*** Opening of Given information ***

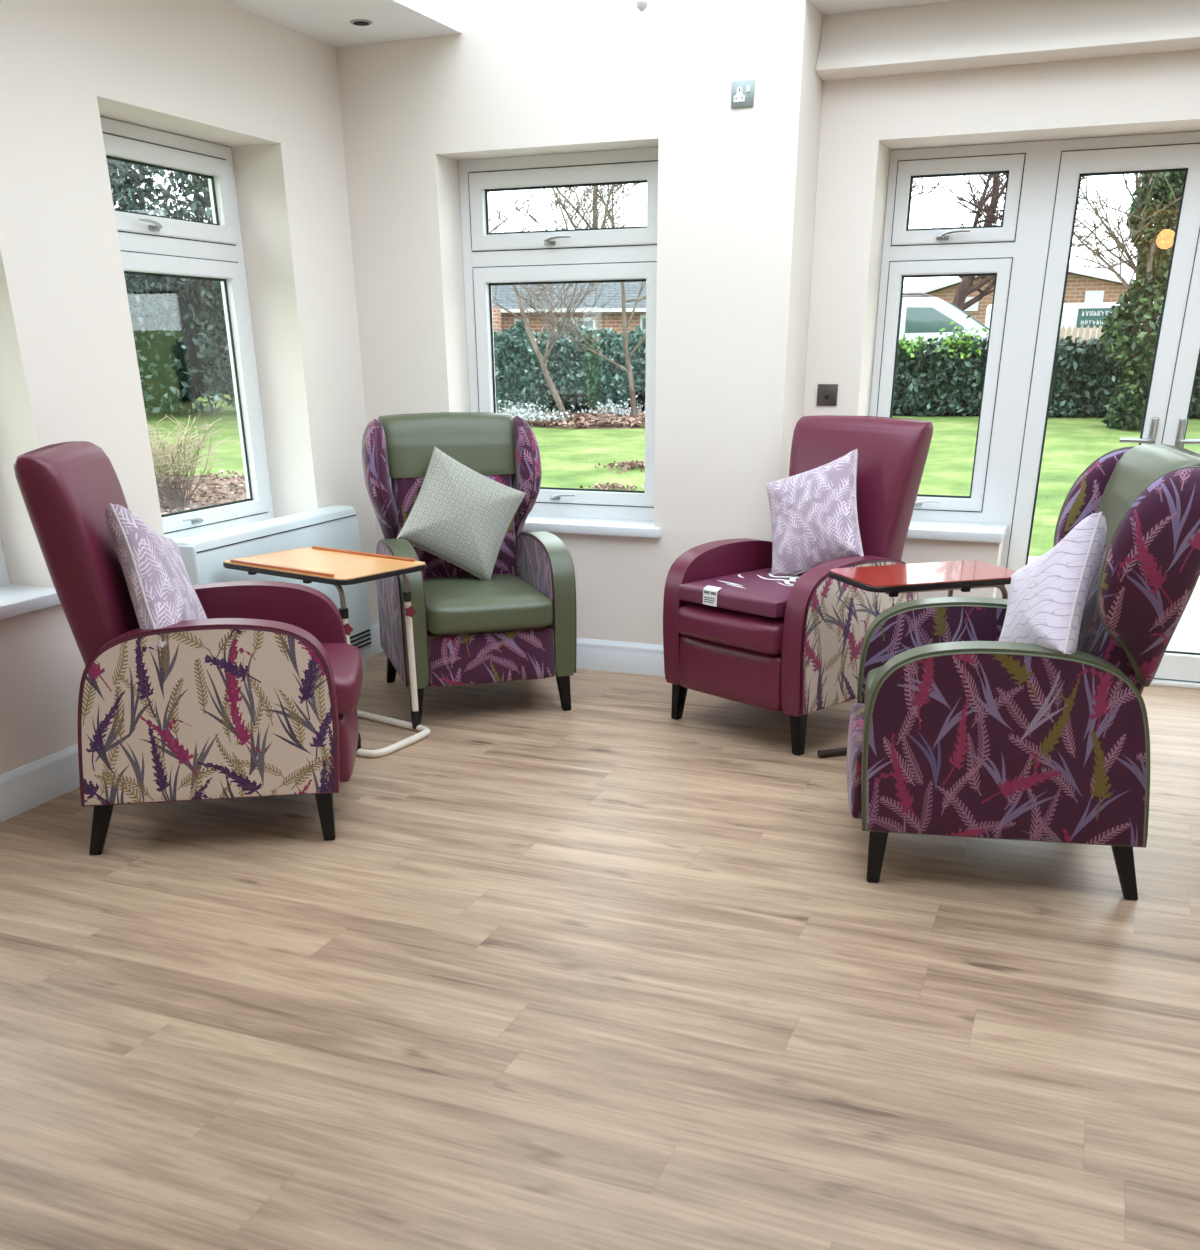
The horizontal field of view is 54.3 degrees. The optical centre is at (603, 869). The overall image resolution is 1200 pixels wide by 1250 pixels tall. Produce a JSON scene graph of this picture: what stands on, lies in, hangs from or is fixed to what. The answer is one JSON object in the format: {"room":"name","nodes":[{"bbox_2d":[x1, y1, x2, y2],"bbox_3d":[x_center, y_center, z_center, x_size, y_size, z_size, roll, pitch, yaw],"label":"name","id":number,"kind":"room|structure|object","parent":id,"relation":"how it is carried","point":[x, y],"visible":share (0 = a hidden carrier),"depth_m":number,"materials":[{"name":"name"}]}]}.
{"room":"care facility","nodes":[
{"label":"care facility","id":0,"kind":"room"},
{"bbox_2d":[0,0,378,774],"bbox_3d":[-2.567,-1.062,2.170,0.315,3.000,8.400,8,25,18],"label":"wall","id":1,"kind":"structure","parent":0,"point":[218,72],"depth_m":4.03,"materials":[{"name":"white paint"}]},
{"bbox_2d":[0,537,9,585],"bbox_3d":[-2.231,-1.465,3.287,0.123,1.488,1.031,8,25,18],"label":"window","id":2,"kind":"structure","parent":1,"relation":"in","point":[4,577],"depth_m":3.99,"materials":[{"name":"white plastic"}]},
{"bbox_2d":[0,584,60,619],"bbox_3d":[-2.099,-0.750,3.558,0.282,0.042,1.100,8,25,18],"label":"windowsill","id":3,"kind":"structure","parent":1,"relation":"attached to","point":[15,600],"depth_m":3.83,"materials":[{"name":"white paint"}]},
{"bbox_2d":[100,117,273,539],"bbox_3d":[-1.698,-2.068,4.633,0.123,1.488,1.035,8,25,18],"label":"window","id":4,"kind":"structure","parent":1,"relation":"in","point":[150,245],"depth_m":4.75,"materials":[{"name":"white plastic"}]},
{"bbox_2d":[0,623,383,822],"bbox_3d":[-2.453,0.324,2.571,0.020,0.142,7.900,8,25,18],"label":"baseboard","id":5,"kind":"structure","parent":1,"relation":"attached to","point":[24,788],"depth_m":3.95,"materials":[{"name":"white paint"}]},
{"bbox_2d":[335,0,822,644],"bbox_3d":[-0.053,-2.498,5.361,2.016,3.000,0.760,9,26,20],"label":"wall","id":6,"kind":"structure","parent":0,"point":[737,187],"depth_m":4.82,"materials":[{"name":"white paint"}]},
{"bbox_2d":[458,147,657,520],"bbox_3d":[-0.168,-2.361,5.271,0.999,1.488,0.123,9,26,20],"label":"window","id":7,"kind":"structure","parent":6,"relation":"in","point":[615,254],"depth_m":5.14,"materials":[{"name":"white plastic"}]},
{"bbox_2d":[523,515,660,537],"bbox_3d":[-0.206,-1.618,5.480,1.067,0.042,0.250,9,26,20],"label":"window sill","id":8,"kind":"structure","parent":6,"relation":"attached to","point":[533,523],"depth_m":5.34,"materials":[{"name":"white paint"}]},
{"bbox_2d":[576,638,664,676],"bbox_3d":[-0.187,-1.045,5.611,2.010,0.142,0.020,9,26,20],"label":"baseboard","id":9,"kind":"structure","parent":6,"relation":"attached to","point":[593,654],"depth_m":5.50,"materials":[{"name":"white paint"}]},
{"bbox_2d":[731,80,753,108],"bbox_3d":[0.528,-2.950,4.447,0.088,0.088,0.013,9,26,20],"label":"power socket","id":10,"kind":"object","parent":6,"relation":"attached to","point":[742,94],"visible":1,"depth_m":4.45,"materials":[{"name":"silver metal"}]},
{"bbox_2d":[221,0,961,46],"bbox_3d":[-0.108,-1.928,0.925,6.400,0.430,8.750,9,26,20],"label":"ceiling","id":11,"kind":"structure","parent":0,"point":[326,21],"depth_m":4.50,"materials":[{"name":"white paint"}]},
{"bbox_2d":[350,19,371,25],"bbox_3d":[-0.948,-3.308,4.569,0.088,0.006,0.088,9,26,20],"label":"recessed light","id":12,"kind":"object","parent":11,"relation":"in","point":[359,22],"visible":1,"depth_m":4.55,"materials":[{"name":"white metal"}]},
{"bbox_3d":[0.711,-2.887,2.520,4.150,0.009,3.290,9,26,20],"label":"window","id":13,"kind":"structure","parent":11,"relation":"attached to","visible":0},
{"bbox_2d":[636,0,647,10],"bbox_3d":[0.105,-2.624,2.927,0.414,0.790,0.401,9,26,20],"label":"pendant light","id":14,"kind":"object","parent":13,"relation":"hanging from","point":[641,4],"visible":1,"depth_m":3.06,"materials":[{"name":"white"}]},
{"bbox_2d":[0,651,1199,1249],"bbox_3d":[-0.010,0.741,1.901,6.700,0.100,9.050,9,26,20],"label":"floor","id":15,"kind":"structure","parent":0,"point":[611,971],"depth_m":2.70,"materials":[{"name":"brown wood"}]},
{"bbox_2d":[13,441,362,854],"bbox_3d":[-1.213,-0.732,3.681,0.858,1.153,0.711,-4,24,-7],"label":"armchair","id":16,"kind":"object","parent":15,"relation":"on","point":[258,696],"visible":0.93,"depth_m":3.42,"materials":[{"name":"fabric"}]},
{"bbox_2d":[105,503,206,647],"bbox_3d":[-1.323,-0.842,3.515,0.204,0.530,0.546,-2,24,-3],"label":"cushion","id":17,"kind":"object","parent":16,"relation":"on","point":[162,592],"visible":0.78,"depth_m":3.34,"materials":[{"name":"purple fabric"}]},
{"bbox_2d":[321,643,362,715],"bbox_3d":[-1.118,-0.604,3.753,0.667,0.148,0.512,-4,24,-7],"label":"seat cushion","id":18,"kind":"object","parent":16,"relation":"on","point":[345,659],"depth_m":3.66,"materials":[{"name":"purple leather"}]},
{"bbox_2d":[174,505,371,671],"bbox_3d":[-1.369,-1.093,4.986,0.144,0.752,1.184,8,25,18],"label":"heater","id":19,"kind":"object","parent":15,"relation":"on","point":[336,526],"visible":0.38,"depth_m":4.90,"materials":[{"name":"white metal"}]},
{"bbox_2d":[350,629,370,647],"bbox_3d":[-1.145,-1.066,5.456,0.009,0.068,0.210,8,25,18],"label":"grille","id":20,"kind":"object","parent":19,"relation":"attached to","point":[368,630],"depth_m":5.47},
{"bbox_2d":[223,546,430,757],"bbox_3d":[-1.042,-0.852,4.523,0.690,0.685,0.449,16,29,33],"label":"table","id":21,"kind":"object","parent":15,"relation":"on","point":[336,567],"visible":0.93,"depth_m":4.38,"materials":[{"name":"brown wood"}]},
{"bbox_2d":[362,412,576,721],"bbox_3d":[-0.561,-1.287,4.918,0.753,1.154,0.851,-8,25,-16],"label":"armchair","id":22,"kind":"object","parent":15,"relation":"on","point":[518,624],"visible":0.91,"depth_m":4.82,"materials":[{"name":"green leather"}]},
{"bbox_2d":[396,446,525,580],"bbox_3d":[-0.597,-1.491,4.930,0.560,0.546,0.215,-3,24,-7],"label":"cushion","id":23,"kind":"object","parent":22,"relation":"on","point":[459,515],"visible":0.98,"depth_m":4.87,"materials":[{"name":"grey fabric"}]},
{"bbox_2d":[423,574,552,635],"bbox_3d":[-0.531,-1.115,4.891,0.512,0.148,0.654,-8,25,-16],"label":"seat cushion","id":24,"kind":"object","parent":22,"relation":"on","point":[453,604],"depth_m":4.66,"materials":[{"name":"green leather"}]},
{"bbox_2d":[663,415,932,755],"bbox_3d":[0.747,-1.144,4.581,0.845,1.153,0.711,-21,31,-38],"label":"armchair","id":25,"kind":"object","parent":15,"relation":"on","point":[799,663],"visible":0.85,"depth_m":4.43,"materials":[{"name":"red leather"}]},
{"bbox_2d":[677,603,783,655],"bbox_3d":[0.678,-0.984,4.582,0.654,0.148,0.512,-21,31,-38],"label":"seat cushion","id":26,"kind":"object","parent":25,"relation":"on","point":[718,630],"depth_m":4.38,"materials":[{"name":"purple leather"}]},
{"bbox_2d":[678,568,804,617],"bbox_3d":[0.659,-1.079,4.524,0.582,0.080,0.496,-21,31,-38],"label":"seat pad","id":27,"kind":"object","parent":25,"relation":"on","point":[760,592],"visible":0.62,"depth_m":4.38,"materials":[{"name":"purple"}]},
{"bbox_2d":[704,590,715,603],"bbox_3d":[0.399,-1.023,4.390,0.001,0.042,0.060,-21,31,-38],"label":"label","id":28,"kind":"object","parent":27,"relation":"attached to","point":[707,592],"depth_m":4.39,"materials":[{"name":"white paper"}]},
{"bbox_2d":[766,449,863,575],"bbox_3d":[0.816,-1.362,4.545,0.532,0.519,0.203,18,30,36],"label":"cushion","id":29,"kind":"object","parent":27,"relation":"on","point":[814,516],"visible":0.89,"depth_m":4.47,"materials":[{"name":"purple fabric"}]},
{"bbox_2d":[817,560,1015,757],"bbox_3d":[1.114,-0.701,4.137,0.640,0.700,0.394,-7,25,-16],"label":"table","id":30,"kind":"object","parent":15,"relation":"on","point":[965,575],"visible":0.52,"depth_m":3.92,"materials":[{"name":"brown wood"}]},
{"bbox_2d":[846,444,1199,900],"bbox_3d":[1.149,-0.602,3.359,0.829,1.154,0.753,4,24,9],"label":"armchair","id":31,"kind":"object","parent":15,"relation":"on","point":[956,729],"visible":0.94,"depth_m":3.10,"materials":[{"name":"purple fabric"}]},
{"bbox_2d":[864,666,881,711],"bbox_3d":[1.073,-0.473,3.431,0.593,0.148,0.512,4,24,9],"label":"armrest","id":32,"kind":"object","parent":31,"relation":"on","point":[870,672],"depth_m":3.61,"materials":[{"name":"green leather"}]},
{"bbox_2d":[999,512,1106,654],"bbox_3d":[1.212,-0.715,3.220,0.216,0.537,0.549,-4,24,-9],"label":"cushion","id":33,"kind":"object","parent":31,"relation":"on","point":[1047,598],"visible":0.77,"depth_m":3.06,"materials":[{"name":"purple fabric"}]},
{"bbox_2d":[803,49,1199,598],"bbox_3d":[2.679,-2.136,4.513,3.739,3.000,0.360,9,26,20],"label":"wall","id":34,"kind":"structure","parent":0,"point":[865,119],"depth_m":4.63,"materials":[{"name":"white paint"}]},
{"bbox_2d":[817,384,837,405],"bbox_3d":[0.969,-2.059,5.075,0.088,0.088,0.018,9,26,20],"label":"socket","id":35,"kind":"object","parent":34,"relation":"attached to","point":[826,393],"visible":1,"depth_m":5.07,"materials":[{"name":"grey metal"}]},
{"bbox_2d":[906,520,1007,542],"bbox_3d":[1.457,-1.527,5.255,0.665,0.042,0.305,9,26,20],"label":"windowsill","id":36,"kind":"structure","parent":34,"relation":"attached to","point":[918,529],"depth_m":5.12,"materials":[{"name":"white paint"}]},
{"bbox_2d":[816,0,1199,80],"bbox_3d":[2.581,-2.930,3.906,3.738,0.214,0.142,9,26,20],"label":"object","id":37,"kind":"structure","parent":34,"relation":"attached to","point":[964,34],"depth_m":4.31,"materials":[{"name":"white paint"}]},
{"bbox_2d":[869,131,1199,598],"bbox_3d":[2.076,-1.891,5.015,1.866,2.150,0.123,9,26,20],"label":"window","id":38,"kind":"structure","parent":34,"relation":"in","point":[1014,251],"depth_m":4.96,"materials":[{"name":"white plastic"}]},
{"bbox_2d":[1004,143,1199,597],"bbox_3d":[2.090,-1.874,4.994,0.557,2.087,0.132,9,26,20],"label":"door","id":39,"kind":"structure","parent":38,"relation":"attached to","point":[1074,164],"depth_m":4.79,"materials":[{"name":"white plastic"}]},
{"bbox_2d":[1154,230,1199,681],"bbox_3d":[2.609,-1.792,4.803,0.567,2.087,0.132,9,26,20],"label":"door","id":40,"kind":"structure","parent":38,"relation":"attached to","point":[1174,665],"depth_m":4.83,"materials":[{"name":"white plastic"}]},
{"bbox_2d":[1150,679,1199,688],"bbox_3d":[2.373,-0.885,5.367,1.122,0.022,0.130,9,26,20],"label":"trim","id":41,"kind":"structure","parent":34,"relation":"attached to","point":[1160,682],"depth_m":5.24,"materials":[{"name":"white plastic"}]},
{"label":"outside","id":42,"kind":"structure","parent":0,"visible":0},
{"bbox_2d":[145,393,1199,556],"bbox_3d":[0.001,0.121,0.054,180.000,2.856,180.000,9,26,20],"label":"lawn","id":43,"kind":"structure","parent":42,"point":[569,457],"depth_m":14.93,"materials":[{"name":"green plant"}]},
{"bbox_2d":[107,159,234,415],"bbox_3d":[-7.302,-9.983,19.199,4.431,4.888,3.204,-21,32,-39],"label":"evergreen tree","id":44,"kind":"object","parent":43,"relation":"on","point":[177,358],"visible":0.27,"depth_m":18.86,"materials":[{"name":"green plant"}]},
{"bbox_2d":[158,477,246,512],"bbox_3d":[-3.869,-3.692,11.607,3.000,0.141,3.121,9,26,20],"label":"bed","id":45,"kind":"object","parent":43,"relation":"on","point":[241,489],"visible":0.16,"depth_m":11.64,"materials":[{"name":"brown plant"}]},
{"bbox_2d":[147,412,236,511],"bbox_3d":[-3.906,-3.654,10.521,1.210,0.869,1.096,9,26,20],"label":"bare shrub","id":46,"kind":"object","parent":45,"relation":"on","point":[175,500],"visible":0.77,"depth_m":10.52,"materials":[{"name":"brown plant"}]},
{"bbox_2d":[156,470,246,514],"bbox_3d":[-3.902,-3.711,11.562,2.964,0.198,2.930,9,26,20],"label":"leaf litter","id":47,"kind":"object","parent":45,"relation":"on","point":[237,473],"visible":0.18,"depth_m":11.76,"materials":[{"name":"brown plant"}]},
{"bbox_2d":[184,278,233,393],"bbox_3d":[-11.901,-10.706,22.719,15.052,3.029,1.561,-12,26,-24],"label":"tree","id":48,"kind":"object","parent":43,"relation":"on","point":[227,378],"visible":0.02,"depth_m":24.37,"materials":[{"name":"green plant"}]},
{"bbox_2d":[205,281,223,309],"bbox_3d":[-4.754,-10.458,19.413,4.009,5.545,4.123,1,24,3],"label":"evergreen tree","id":49,"kind":"object","parent":43,"relation":"on","point":[216,283],"visible":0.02,"depth_m":19.08,"materials":[{"name":"green plant"}]},
{"bbox_2d":[488,190,541,232],"bbox_3d":[-6.391,-23.052,40.197,7.662,10.001,6.992,9,26,20],"label":"bare tree","id":50,"kind":"object","parent":43,"relation":"on","point":[524,198],"visible":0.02,"depth_m":41.17,"materials":[{"name":"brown plant"}]},
{"bbox_2d":[492,281,645,347],"bbox_3d":[-0.702,-14.481,30.512,9.431,3.320,6.200,0,24,0],"label":"bungalow","id":51,"kind":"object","parent":43,"relation":"on","point":[501,320],"visible":0.12,"depth_m":28.80,"materials":[{"name":"orange brick"}]},
{"bbox_2d":[493,322,645,411],"bbox_3d":[0.008,-8.653,20.194,6.156,1.498,1.178,-3,24,-6],"label":"hedge","id":52,"kind":"object","parent":43,"relation":"on","point":[518,371],"visible":0.36,"depth_m":19.81,"materials":[{"name":"green plant"}]},
{"bbox_2d":[508,183,638,230],"bbox_3d":[-0.874,-22.947,39.830,5.806,10.091,7.944,-2,24,-4],"label":"bare tree","id":53,"kind":"object","parent":43,"relation":"on","point":[595,202],"visible":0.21,"depth_m":38.75,"materials":[{"name":"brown plant"}]},
{"bbox_2d":[529,416,644,428],"bbox_3d":[-0.183,-7.529,19.472,5.496,0.164,3.940,-3,24,-6],"label":"flower bed","id":54,"kind":"object","parent":43,"relation":"on","point":[597,426],"visible":0.07,"depth_m":17.94,"materials":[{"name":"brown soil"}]},
{"bbox_2d":[497,400,542,414],"bbox_3d":[-1.469,-7.439,18.879,1.094,0.425,0.601,9,26,20],"label":"flowers","id":55,"kind":"object","parent":54,"relation":"on","point":[504,404],"visible":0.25,"depth_m":18.87,"materials":[{"name":"white plant"}]},
{"bbox_2d":[496,395,581,426],"bbox_3d":[-1.158,-7.250,18.463,1.745,0.463,1.026,9,26,20],"label":"flowers","id":56,"kind":"object","parent":54,"relation":"on","point":[537,415],"visible":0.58,"depth_m":18.30,"materials":[{"name":"white plant"}]},
{"bbox_2d":[488,190,636,419],"bbox_3d":[-1.004,-8.686,17.479,3.540,3.963,2.808,-21,31,-39],"label":"bare tree","id":57,"kind":"object","parent":54,"relation":"on","point":[543,362],"visible":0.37,"depth_m":17.90,"materials":[{"name":"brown plant"}]},
{"bbox_2d":[545,389,595,413],"bbox_3d":[-0.559,-7.838,19.622,0.808,0.453,0.533,9,26,20],"label":"shrub","id":58,"kind":"object","parent":54,"relation":"on","point":[583,397],"visible":0.77,"depth_m":19.46,"materials":[{"name":"green plant"}]},
{"bbox_2d":[496,407,644,428],"bbox_3d":[-0.123,-7.593,19.452,5.531,0.279,3.877,-1,24,-2],"label":"flowers","id":59,"kind":"object","parent":54,"relation":"on","point":[580,418],"visible":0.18,"depth_m":18.19,"materials":[{"name":"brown plant"}]},
{"bbox_2d":[521,184,646,416],"bbox_3d":[0.586,-9.097,17.912,3.805,4.284,2.168,-3,24,-6],"label":"bare tree","id":60,"kind":"object","parent":54,"relation":"on","point":[612,218],"visible":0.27,"depth_m":17.97,"materials":[{"name":"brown plant"}]},
{"bbox_2d":[571,391,644,416],"bbox_3d":[0.248,-7.589,19.151,1.693,0.436,0.807,9,26,20],"label":"flowers","id":61,"kind":"object","parent":54,"relation":"on","point":[612,410],"visible":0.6,"depth_m":19.14,"materials":[{"name":"white plant"}]},
{"bbox_2d":[626,388,644,410],"bbox_3d":[0.788,-7.847,19.617,0.821,0.448,0.529,9,26,20],"label":"shrub","id":62,"kind":"object","parent":54,"relation":"on","point":[641,393],"visible":0.2,"depth_m":19.52,"materials":[{"name":"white plant"}]},
{"bbox_2d":[579,482,644,489],"bbox_3d":[0.054,-3.944,12.053,0.609,0.098,0.569,16,29,33],"label":"heap","id":63,"kind":"object","parent":43,"relation":"on","point":[608,485],"visible":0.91,"depth_m":12.07,"materials":[{"name":"brown plant"}]},
{"bbox_2d":[595,460,644,473],"bbox_3d":[0.382,-4.681,13.549,1.051,0.124,1.109,9,26,20],"label":"heap","id":64,"kind":"object","parent":43,"relation":"on","point":[631,464],"visible":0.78,"depth_m":13.55,"materials":[{"name":"brown plant"}]},
{"bbox_2d":[911,178,960,199],"bbox_3d":[7.308,-18.725,34.177,5.759,7.260,3.583,9,26,20],"label":"bare tree","id":65,"kind":"object","parent":43,"relation":"on","point":[920,181],"visible":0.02,"depth_m":33.10,"materials":[{"name":"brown plant"}]},
{"bbox_2d":[899,292,988,343],"bbox_3d":[6.126,-10.283,22.929,4.582,1.812,1.870,7,25,16],"label":"parked car","id":66,"kind":"object","parent":43,"relation":"on","point":[922,314],"visible":0.15,"depth_m":21.95,"materials":[{"name":"silver metal"}]},
{"bbox_2d":[921,173,1110,310],"bbox_3d":[8.788,-13.919,24.885,4.234,6.726,4.125,21,32,40],"label":"bare tree","id":67,"kind":"object","parent":43,"relation":"on","point":[966,287],"visible":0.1,"depth_m":24.86,"materials":[{"name":"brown plant"}]},
{"bbox_2d":[908,266,1165,324],"bbox_3d":[11.380,-13.609,29.012,7.100,2.420,4.450,9,26,20],"label":"house","id":68,"kind":"structure","parent":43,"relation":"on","point":[1083,285],"depth_m":26.98,"materials":[{"name":"orange"}]},
{"bbox_2d":[892,335,1199,417],"bbox_3d":[10.050,-7.535,17.741,14.866,1.378,1.187,8,25,17],"label":"hedge","id":69,"kind":"object","parent":43,"relation":"on","point":[1083,380],"visible":0.33,"depth_m":18.70,"materials":[{"name":"green plant"}]},
{"bbox_2d":[898,329,928,357],"bbox_3d":[4.967,-8.547,19.004,0.775,0.478,0.670,-15,28,-29],"label":"shoots","id":70,"kind":"object","parent":69,"relation":"on","point":[902,341],"visible":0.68,"depth_m":18.91,"materials":[{"name":"green plant"}]},
{"bbox_2d":[919,314,988,358],"bbox_3d":[5.678,-8.513,18.712,1.155,0.684,0.725,9,26,20],"label":"shoots","id":71,"kind":"object","parent":69,"relation":"on","point":[960,333],"visible":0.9,"depth_m":18.65,"materials":[{"name":"green plant"}]},
{"bbox_2d":[985,302,1158,338],"bbox_3d":[9.853,-10.915,24.412,3.600,1.600,1.826,9,26,20],"label":"van","id":72,"kind":"object","parent":43,"relation":"on","point":[1074,314],"visible":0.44,"depth_m":23.40,"materials":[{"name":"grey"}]},
{"bbox_2d":[1059,325,1140,343],"bbox_3d":[8.837,-8.682,20.125,3.600,1.280,0.060,9,26,20],"label":"picket fence","id":73,"kind":"object","parent":43,"relation":"on","point":[1063,330],"visible":0.07,"depth_m":20.12,"materials":[{"name":"brown wood"}]},
{"bbox_2d":[1001,171,1199,429],"bbox_3d":[7.550,-8.682,16.197,3.081,4.995,5.366,20,31,39],"label":"tree","id":74,"kind":"object","parent":43,"relation":"on","point":[1151,223],"visible":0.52,"depth_m":16.02,"materials":[{"name":"green plant"}]},
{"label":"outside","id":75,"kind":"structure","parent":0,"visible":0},
{"bbox_2d":[1028,556,1199,652],"bbox_3d":[3.318,-1.571,7.166,7.200,0.120,4.000,9,26,20],"label":"patio","id":76,"kind":"structure","parent":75,"point":[1186,636],"depth_m":6.50,"materials":[{"name":"white concrete"}]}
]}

*** Close of Given information ***

Work instructions: Go through the listing above and copy each line where the string "outside" appears.

Task solution:
{"label":"outside","id":42,"kind":"structure","parent":0,"visible":0},
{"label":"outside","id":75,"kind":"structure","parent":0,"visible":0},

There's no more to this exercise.